[Goal of the exercise]
Please return every line of the material verbatim and skip any images.

[Records to use]

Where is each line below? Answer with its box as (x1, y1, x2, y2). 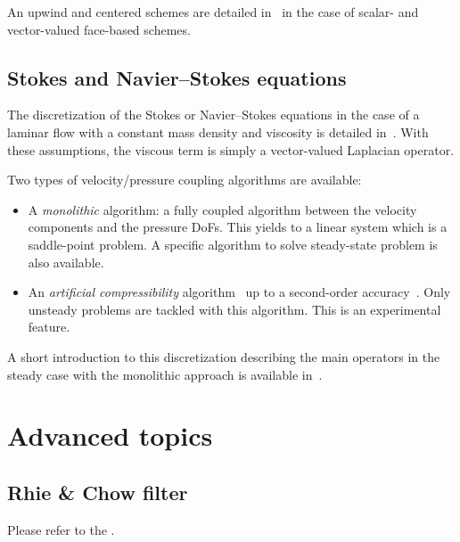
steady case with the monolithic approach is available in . (7, 365, 323, 383)
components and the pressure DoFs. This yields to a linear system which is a (28, 218, 448, 236)
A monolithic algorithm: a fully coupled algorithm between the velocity (28, 200, 417, 218)
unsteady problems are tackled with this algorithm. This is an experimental (28, 300, 441, 318)
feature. (28, 317, 70, 336)
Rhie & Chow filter (7, 478, 188, 505)
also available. (28, 252, 104, 271)
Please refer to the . (7, 520, 115, 538)
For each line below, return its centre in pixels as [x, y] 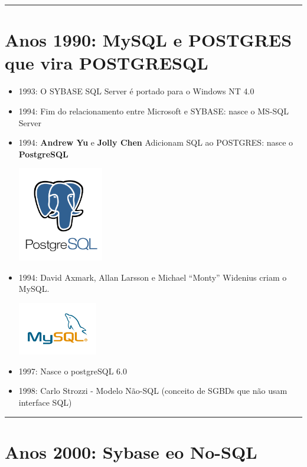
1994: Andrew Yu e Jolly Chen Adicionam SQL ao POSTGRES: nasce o [156, 142]
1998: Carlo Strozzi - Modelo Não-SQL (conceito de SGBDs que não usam [153, 391]
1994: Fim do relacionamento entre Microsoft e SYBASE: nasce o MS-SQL [153, 111]
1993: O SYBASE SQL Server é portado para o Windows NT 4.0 [136, 91]
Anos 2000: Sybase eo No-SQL [131, 451]
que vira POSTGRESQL [107, 63]
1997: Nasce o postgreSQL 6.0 [73, 371]
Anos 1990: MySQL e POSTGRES [148, 40]
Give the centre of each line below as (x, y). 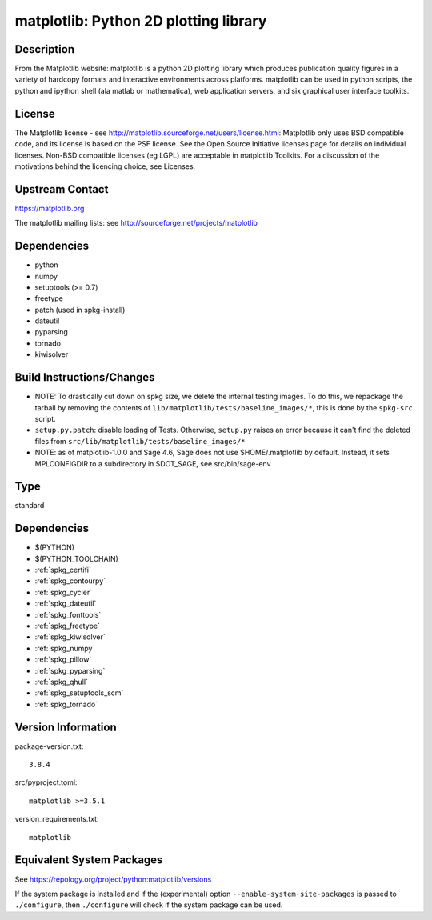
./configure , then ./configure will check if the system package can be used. (149, 905)
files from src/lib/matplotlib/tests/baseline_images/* (140, 441)
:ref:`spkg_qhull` (61, 682)
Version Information (66, 727)
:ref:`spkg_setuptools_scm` (79, 693)
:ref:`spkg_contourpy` (70, 581)
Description (45, 49)
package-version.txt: (49, 746)
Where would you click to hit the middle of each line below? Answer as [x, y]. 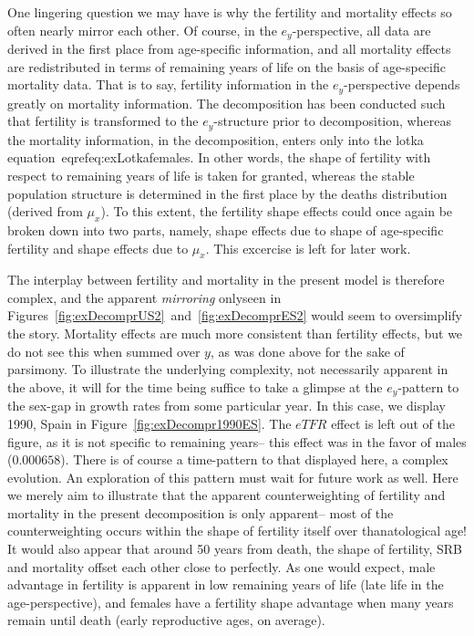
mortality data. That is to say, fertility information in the [168, 84]
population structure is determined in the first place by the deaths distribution [227, 193]
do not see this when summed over [104, 351]
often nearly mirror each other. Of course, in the [142, 30]
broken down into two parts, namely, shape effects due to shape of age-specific [226, 229]
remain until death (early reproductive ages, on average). [166, 620]
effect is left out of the [393, 423]
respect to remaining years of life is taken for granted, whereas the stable [211, 175]
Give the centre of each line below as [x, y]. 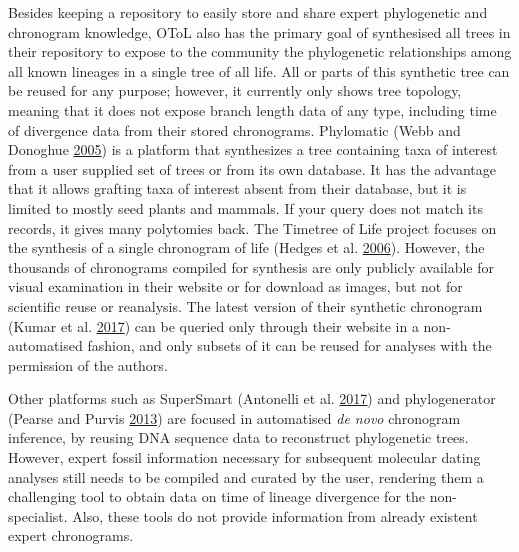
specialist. [38, 515]
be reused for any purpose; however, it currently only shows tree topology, [235, 90]
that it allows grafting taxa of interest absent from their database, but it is [237, 188]
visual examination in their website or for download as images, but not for [235, 286]
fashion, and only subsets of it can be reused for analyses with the [289, 345]
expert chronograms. [71, 535]
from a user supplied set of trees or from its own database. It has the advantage [252, 168]
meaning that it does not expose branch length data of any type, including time [252, 109]
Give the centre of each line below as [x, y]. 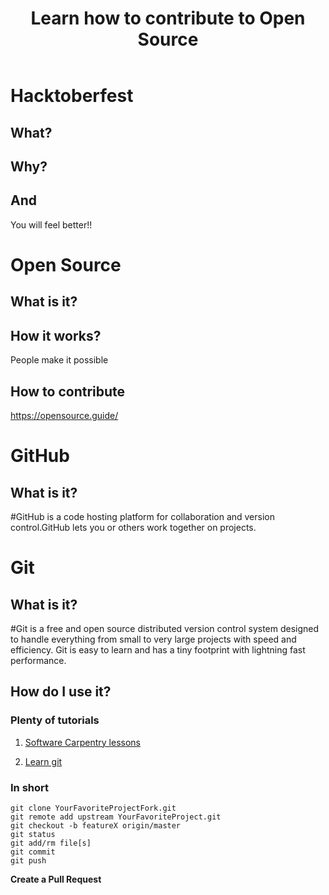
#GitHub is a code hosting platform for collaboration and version [143, 516]
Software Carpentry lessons [82, 742]
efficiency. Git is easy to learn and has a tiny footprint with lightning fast [158, 649]
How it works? [56, 335]
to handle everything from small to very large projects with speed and [153, 639]
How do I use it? [61, 692]
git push [28, 860]
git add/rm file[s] [51, 843]
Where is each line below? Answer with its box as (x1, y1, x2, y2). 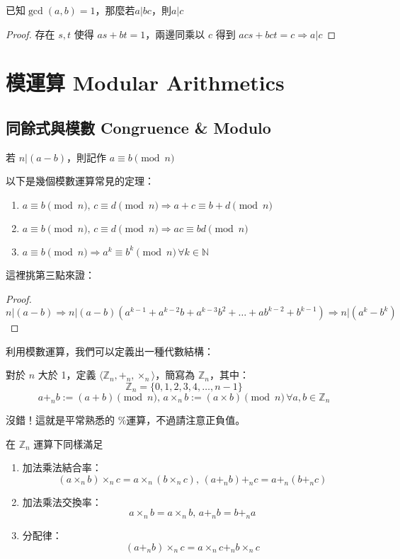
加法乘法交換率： (22, 494, 102, 509)
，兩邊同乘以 (145, 26, 205, 41)
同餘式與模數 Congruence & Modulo (6, 116, 271, 138)
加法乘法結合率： (22, 460, 102, 475)
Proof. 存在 (6, 26, 55, 41)
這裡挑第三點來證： (6, 267, 95, 282)
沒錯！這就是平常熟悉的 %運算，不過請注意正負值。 (6, 412, 246, 427)
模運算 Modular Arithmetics (6, 68, 285, 97)
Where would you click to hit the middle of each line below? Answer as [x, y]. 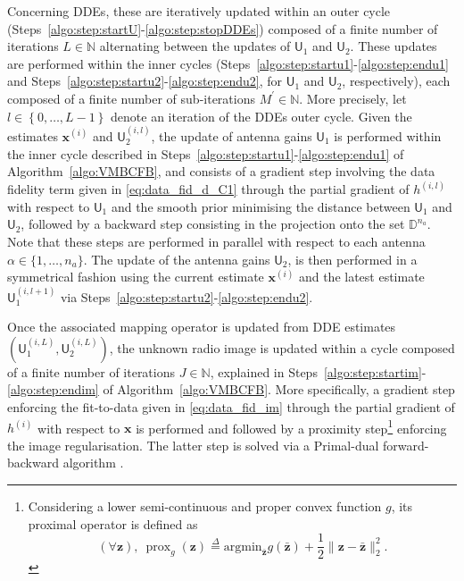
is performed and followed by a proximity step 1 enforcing [291, 426]
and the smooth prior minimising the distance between [261, 206]
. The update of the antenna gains [177, 259]
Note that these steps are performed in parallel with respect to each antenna [216, 241]
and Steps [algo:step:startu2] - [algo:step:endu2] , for [145, 81]
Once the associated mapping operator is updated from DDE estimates [202, 327]
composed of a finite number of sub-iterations [131, 98]
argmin [243, 547]
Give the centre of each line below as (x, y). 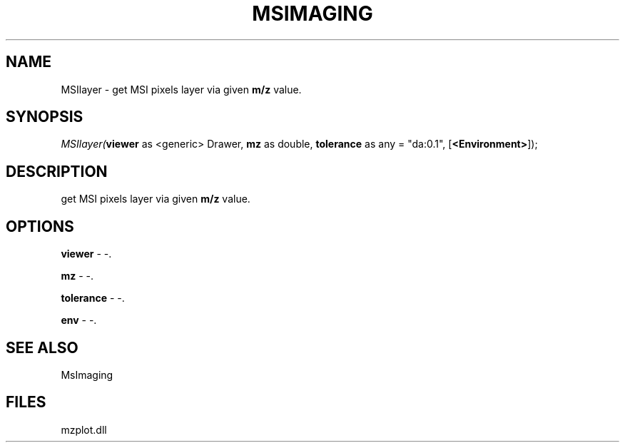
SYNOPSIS (45, 117)
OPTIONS (40, 226)
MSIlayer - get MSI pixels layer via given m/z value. (181, 89)
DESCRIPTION (57, 171)
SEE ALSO (42, 347)
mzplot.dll (84, 429)
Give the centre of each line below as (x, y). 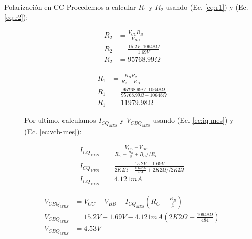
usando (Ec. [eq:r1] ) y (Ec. (207, 7)
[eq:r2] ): (16, 16)
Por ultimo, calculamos (60, 120)
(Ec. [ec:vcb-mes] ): (53, 131)
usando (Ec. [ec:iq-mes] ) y (193, 120)
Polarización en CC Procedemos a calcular (70, 7)
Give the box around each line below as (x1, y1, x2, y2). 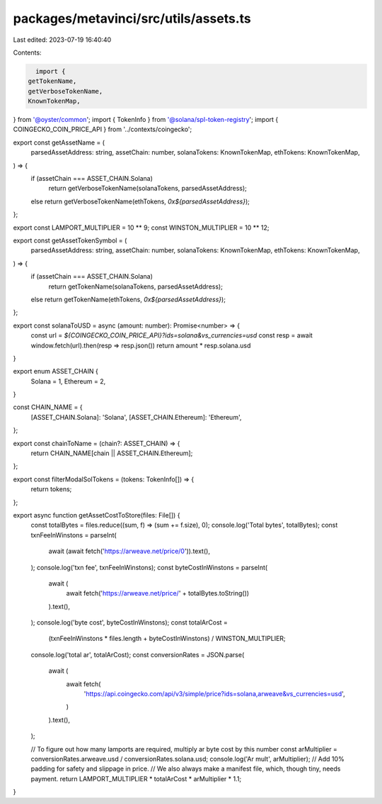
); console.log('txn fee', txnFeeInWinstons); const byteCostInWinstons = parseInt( (30, 563, 268, 571)
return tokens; (30, 485, 72, 493)
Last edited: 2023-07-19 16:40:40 (13, 35, 112, 44)
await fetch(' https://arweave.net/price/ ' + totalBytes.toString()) (66, 589, 250, 598)
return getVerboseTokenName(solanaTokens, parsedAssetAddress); (48, 184, 248, 193)
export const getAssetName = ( (13, 138, 105, 147)
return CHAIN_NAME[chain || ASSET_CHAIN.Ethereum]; (30, 449, 193, 457)
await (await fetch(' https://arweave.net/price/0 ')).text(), (48, 547, 210, 556)
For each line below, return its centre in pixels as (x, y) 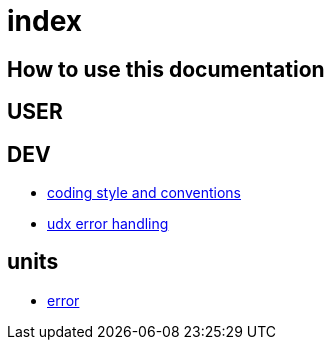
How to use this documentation (166, 69)
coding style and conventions (144, 193)
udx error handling (108, 224)
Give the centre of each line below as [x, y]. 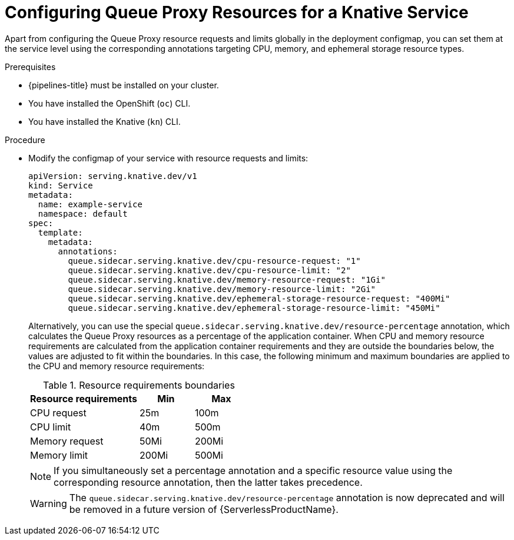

[Result of the exercise]
Where is each line below? Answer with its box as (x1, y1, x2, y2). 
steady case with the monolithic approach is available in . (7, 365, 323, 383)
components and the pressure DoFs. This yields to a linear system which is a (28, 218, 448, 236)
A monolithic algorithm: a fully coupled algorithm between the velocity (28, 200, 417, 218)
unsteady problems are tackled with this algorithm. This is an experimental (28, 300, 441, 318)
feature. (28, 317, 70, 336)
Rhie & Chow filter (7, 478, 188, 505)
also available. (28, 252, 104, 271)
Please refer to the . (7, 520, 115, 538)
For each line below, return its centre in pixels as [x, y] 
1994: Andrew Yu e Jolly Chen Adicionam SQL ao POSTGRES: nasce o [156, 142]
1998: Carlo Strozzi - Modelo Não-SQL (conceito de SGBDs que não usam [153, 391]
1994: Fim do relacionamento entre Microsoft e SYBASE: nasce o MS-SQL [153, 111]
1993: O SYBASE SQL Server é portado para o Windows NT 4.0 [136, 91]
Anos 2000: Sybase eo No-SQL [131, 451]
que vira POSTGRESQL [107, 63]
1997: Nasce o postgreSQL 6.0 [73, 371]
Anos 1990: MySQL e POSTGRES [148, 40]
Give the centre of each line below as (x, y). 
./configure , then ./configure will check if the system package can be used. (149, 905)
files from src/lib/matplotlib/tests/baseline_images/* (140, 441)
:ref:`spkg_qhull` (61, 682)
Version Information (66, 727)
:ref:`spkg_setuptools_scm` (79, 693)
:ref:`spkg_contourpy` (70, 581)
Description (45, 49)
package-version.txt: (49, 746)
Where would you click to hit the middle of each line below? Answer as [x, y]. 
mortality data. That is to say, fertility information in the [168, 84]
population structure is determined in the first place by the deaths distribution [227, 193]
do not see this when summed over [104, 351]
often nearly mirror each other. Of course, in the [142, 30]
broken down into two parts, namely, shape effects due to shape of age-specific [226, 229]
remain until death (early reproductive ages, on average). [166, 620]
effect is left out of the [393, 423]
respect to remaining years of life is taken for granted, whereas the stable [211, 175]
Give the centre of each line below as [x, y]. 
specialist. [38, 515]
be reused for any purpose; however, it currently only shows tree topology, [235, 90]
that it allows grafting taxa of interest absent from their database, but it is [237, 188]
visual examination in their website or for download as images, but not for [235, 286]
fashion, and only subsets of it can be reused for analyses with the [289, 345]
expert chronograms. [71, 535]
from a user supplied set of trees or from its own database. It has the advantage [252, 168]
meaning that it does not expose branch length data of any type, including time [252, 109]
Give the centre of each line below as [x, y]. 
#GitHub is a code hosting platform for collaboration and version [143, 516]
Software Carpentry lessons [82, 742]
efficiency. Git is easy to learn and has a tiny footprint with lightning fast [158, 649]
How it works? [56, 335]
to handle everything from small to very large projects with speed and [153, 639]
How do I use it? [61, 692]
git push [28, 860]
git add/rm file[s] [51, 843]
Where is each line below? Answer with its box as (x1, y1, x2, y2). 
加法乘法交換率： (22, 494, 102, 509)
，兩邊同乘以 (145, 26, 205, 41)
同餘式與模數 Congruence & Modulo (6, 116, 271, 138)
加法乘法結合率： (22, 460, 102, 475)
Proof. 存在 (6, 26, 55, 41)
這裡挑第三點來證： (6, 267, 95, 282)
沒錯！這就是平常熟悉的 %運算，不過請注意正負值。 (6, 412, 246, 427)
模運算 Modular Arithmetics (6, 68, 285, 97)
Where would you click to hit the middle of each line below? Answer as [x, y]. 
is performed and followed by a proximity step 1 enforcing [291, 426]
and the smooth prior minimising the distance between [261, 206]
. The update of the antenna gains [177, 259]
Note that these steps are performed in parallel with respect to each antenna [216, 241]
and Steps [algo:step:startu2] - [algo:step:endu2] , for [145, 81]
Once the associated mapping operator is updated from DDE estimates [202, 327]
composed of a finite number of sub-iterations [131, 98]
argmin [243, 547]
Give the centre of each line below as (x, y). 
SYNOPSIS (45, 117)
OPTIONS (40, 226)
MSIlayer - get MSI pixels layer via given m/z value. (181, 89)
DESCRIPTION (57, 171)
SEE ALSO (42, 347)
mzplot.dll (84, 429)
Give the centre of each line below as (x, y). 
usando (Ec. [eq:r1] ) y (Ec. (207, 7)
[eq:r2] ): (16, 16)
Por ultimo, calculamos (60, 120)
(Ec. [ec:vcb-mes] ): (53, 131)
usando (Ec. [ec:iq-mes] ) y (193, 120)
Polarización en CC Procedemos a calcular (70, 7)
Give the box around each line below as (x1, y1, x2, y2). 
); console.log('txn fee', txnFeeInWinstons); const byteCostInWinstons = parseInt( (30, 563, 268, 571)
return tokens; (30, 485, 72, 493)
Last edited: 2023-07-19 16:40:40 (13, 35, 112, 44)
await fetch(' https://arweave.net/price/ ' + totalBytes.toString()) (66, 589, 250, 598)
return getVerboseTokenName(solanaTokens, parsedAssetAddress); (48, 184, 248, 193)
export const getAssetName = ( (13, 138, 105, 147)
return CHAIN_NAME[chain || ASSET_CHAIN.Ethereum]; (30, 449, 193, 457)
await (await fetch(' https://arweave.net/price/0 ')).text(), (48, 547, 210, 556)
For each line below, return its centre in pixels as (x, y) 
How to use this documentation (166, 69)
coding style and conventions (144, 193)
udx error handling (108, 224)
Give the centre of each line below as [x, y]. 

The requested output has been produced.